# TASK STATEMENT:
Provide again, from the entries below, every line from the one containing "check the performance" through the one containing "for dents, rust, or uneven paintwork.", exactly as written, and no other line.

Excerpts from a dataset:
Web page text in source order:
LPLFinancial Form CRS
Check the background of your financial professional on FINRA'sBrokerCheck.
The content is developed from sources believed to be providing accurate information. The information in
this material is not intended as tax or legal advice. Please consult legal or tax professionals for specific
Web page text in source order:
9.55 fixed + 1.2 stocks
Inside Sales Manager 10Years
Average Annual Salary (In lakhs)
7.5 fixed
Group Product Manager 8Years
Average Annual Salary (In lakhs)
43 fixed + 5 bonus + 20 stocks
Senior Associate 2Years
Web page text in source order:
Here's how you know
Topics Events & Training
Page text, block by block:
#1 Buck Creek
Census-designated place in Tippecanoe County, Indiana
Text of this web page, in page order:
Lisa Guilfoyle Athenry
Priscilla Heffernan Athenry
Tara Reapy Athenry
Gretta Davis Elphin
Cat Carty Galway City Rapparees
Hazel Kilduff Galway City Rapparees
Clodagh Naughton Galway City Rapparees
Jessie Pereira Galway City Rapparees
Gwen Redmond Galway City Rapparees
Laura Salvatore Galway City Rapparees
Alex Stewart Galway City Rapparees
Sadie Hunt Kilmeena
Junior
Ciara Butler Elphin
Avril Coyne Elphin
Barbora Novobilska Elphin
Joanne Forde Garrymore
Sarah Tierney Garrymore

--

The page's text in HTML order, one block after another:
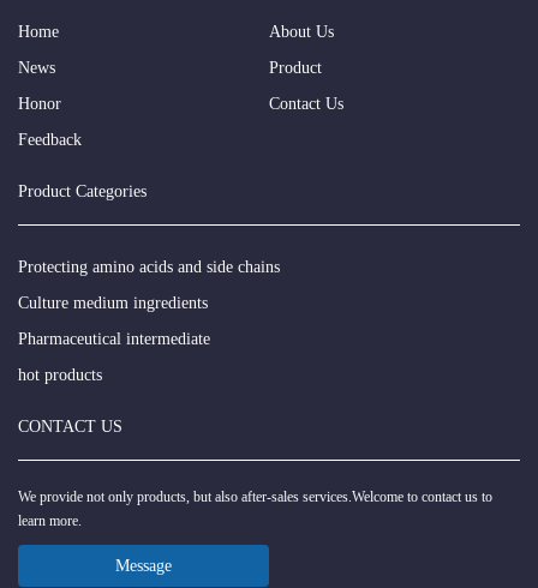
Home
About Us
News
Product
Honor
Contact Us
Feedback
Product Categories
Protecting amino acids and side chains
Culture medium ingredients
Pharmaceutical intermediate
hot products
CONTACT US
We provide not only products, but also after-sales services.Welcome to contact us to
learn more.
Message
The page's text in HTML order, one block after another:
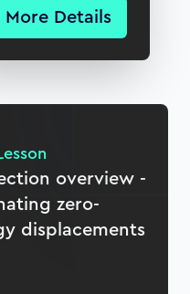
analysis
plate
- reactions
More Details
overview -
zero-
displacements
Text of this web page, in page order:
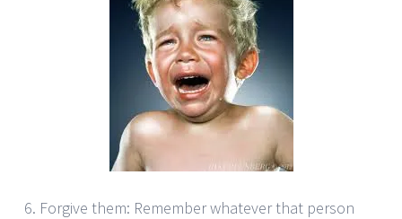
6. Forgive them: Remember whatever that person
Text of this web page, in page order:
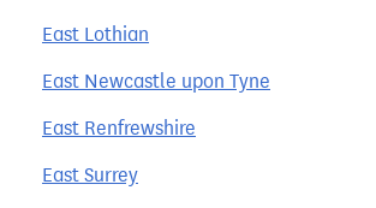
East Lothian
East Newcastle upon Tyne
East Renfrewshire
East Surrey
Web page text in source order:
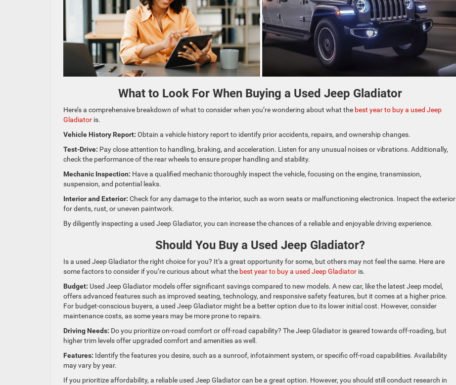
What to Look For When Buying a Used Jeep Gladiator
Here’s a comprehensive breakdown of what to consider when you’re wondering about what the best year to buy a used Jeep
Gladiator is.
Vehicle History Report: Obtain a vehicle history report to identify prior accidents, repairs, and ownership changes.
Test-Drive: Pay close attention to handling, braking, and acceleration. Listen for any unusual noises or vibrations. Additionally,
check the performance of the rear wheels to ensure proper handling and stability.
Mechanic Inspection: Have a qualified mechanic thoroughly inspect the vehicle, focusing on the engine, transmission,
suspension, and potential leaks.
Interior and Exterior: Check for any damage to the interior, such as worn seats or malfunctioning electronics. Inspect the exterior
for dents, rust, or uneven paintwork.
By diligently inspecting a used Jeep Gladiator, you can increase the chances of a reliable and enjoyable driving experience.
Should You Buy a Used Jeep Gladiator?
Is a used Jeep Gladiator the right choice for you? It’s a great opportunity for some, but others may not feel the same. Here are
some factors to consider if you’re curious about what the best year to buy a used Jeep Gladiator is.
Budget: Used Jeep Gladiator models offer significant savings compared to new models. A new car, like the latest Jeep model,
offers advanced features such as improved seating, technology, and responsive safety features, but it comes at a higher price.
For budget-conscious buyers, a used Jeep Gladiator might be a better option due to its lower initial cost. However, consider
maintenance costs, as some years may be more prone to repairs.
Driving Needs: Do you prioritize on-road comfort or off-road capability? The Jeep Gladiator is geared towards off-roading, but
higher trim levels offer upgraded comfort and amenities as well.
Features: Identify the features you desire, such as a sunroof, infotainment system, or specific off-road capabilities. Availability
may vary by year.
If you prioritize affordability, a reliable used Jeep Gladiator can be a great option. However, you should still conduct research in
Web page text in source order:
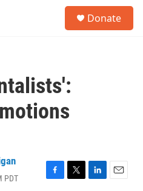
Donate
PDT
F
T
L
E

# ANSWER SECTION:
check the performance of the rear wheels to ensure proper handling and stability.
Mechanic Inspection: Have a qualified mechanic thoroughly inspect the vehicle, focusing on the engine, transmission,
suspension, and potential leaks.
Interior and Exterior: Check for any damage to the interior, such as worn seats or malfunctioning electronics. Inspect the exterior
for dents, rust, or uneven paintwork.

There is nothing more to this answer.